PROBLEM REQUIREMENTS: Would you mind restating all of the records word for word, skipping the pictures?

Records from a data collection
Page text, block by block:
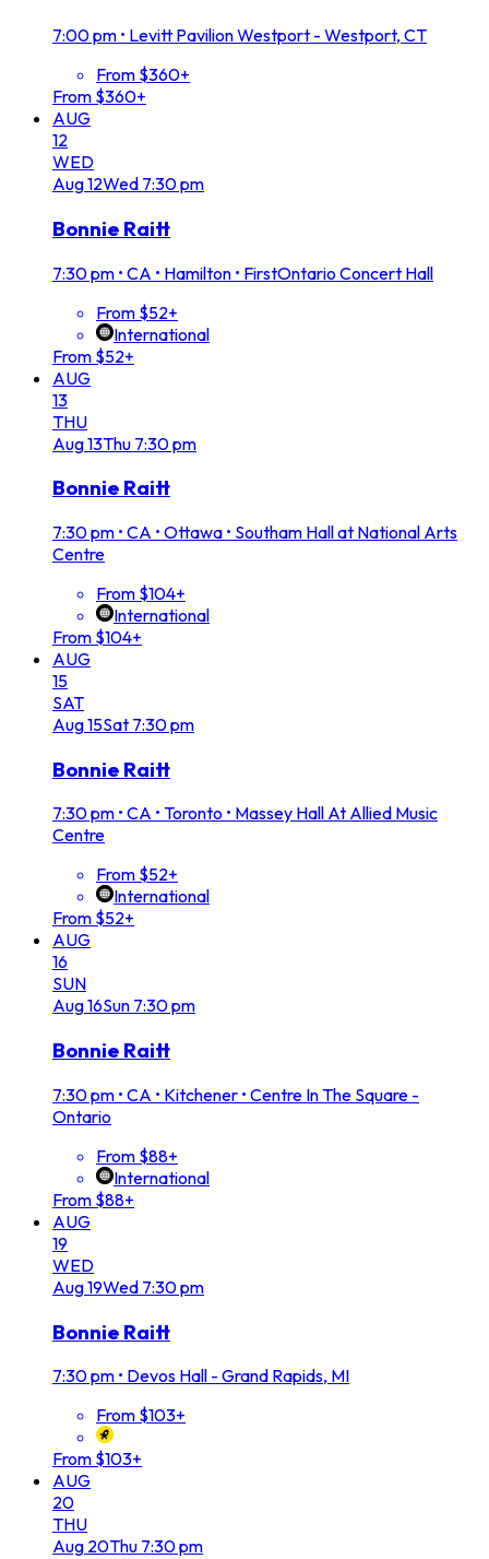
7:00 pm • Levitt Pavilion Westport - Westport, CT
From $360+
From $360+
AUG
12
WED
Aug12Wed 7:30 pm
Bonnie Raitt
7:30 pm • CA • Hamilton • FirstOntario Concert Hall
From $52+
International
From $52+
AUG
13
THU
Aug13Thu 7:30 pm
Bonnie Raitt
7:30 pm • CA • Ottawa • Southam Hall at National Arts
Centre
From $104+
International
From $104+
AUG
15
SAT
Aug15Sat 7:30 pm
Bonnie Raitt
7:30 pm • CA • Toronto • Massey Hall At Allied Music
Centre
From $52+
International
From $52+
AUG
16
SUN
Aug16Sun 7:30 pm
Bonnie Raitt
7:30 pm • CA • Kitchener • Centre In The Square -
Ontario
From $88+
International
From $88+
AUG
19
WED
Aug19Wed 7:30 pm
Bonnie Raitt
7:30 pm • Devos Hall - Grand Rapids, MI
From $103+
From $103+
AUG
20
THU
Aug 20Thu 7:30 pm

RESPONSE BOX:
Page text, block by block:
7:00 pm • Levitt Pavilion Westport - Westport, CT
From $360+
From $360+
AUG
12
WED
Aug12Wed 7:30 pm
Bonnie Raitt
7:30 pm • CA • Hamilton • FirstOntario Concert Hall
From $52+
International
From $52+
AUG
13
THU
Aug13Thu 7:30 pm
Bonnie Raitt
7:30 pm • CA • Ottawa • Southam Hall at National Arts
Centre
From $104+
International
From $104+
AUG
15
SAT
Aug15Sat 7:30 pm
Bonnie Raitt
7:30 pm • CA • Toronto • Massey Hall At Allied Music
Centre
From $52+
International
From $52+
AUG
16
SUN
Aug16Sun 7:30 pm
Bonnie Raitt
7:30 pm • CA • Kitchener • Centre In The Square -
Ontario
From $88+
International
From $88+
AUG
19
WED
Aug19Wed 7:30 pm
Bonnie Raitt
7:30 pm • Devos Hall - Grand Rapids, MI
From $103+
From $103+
AUG
20
THU
Aug 20Thu 7:30 pm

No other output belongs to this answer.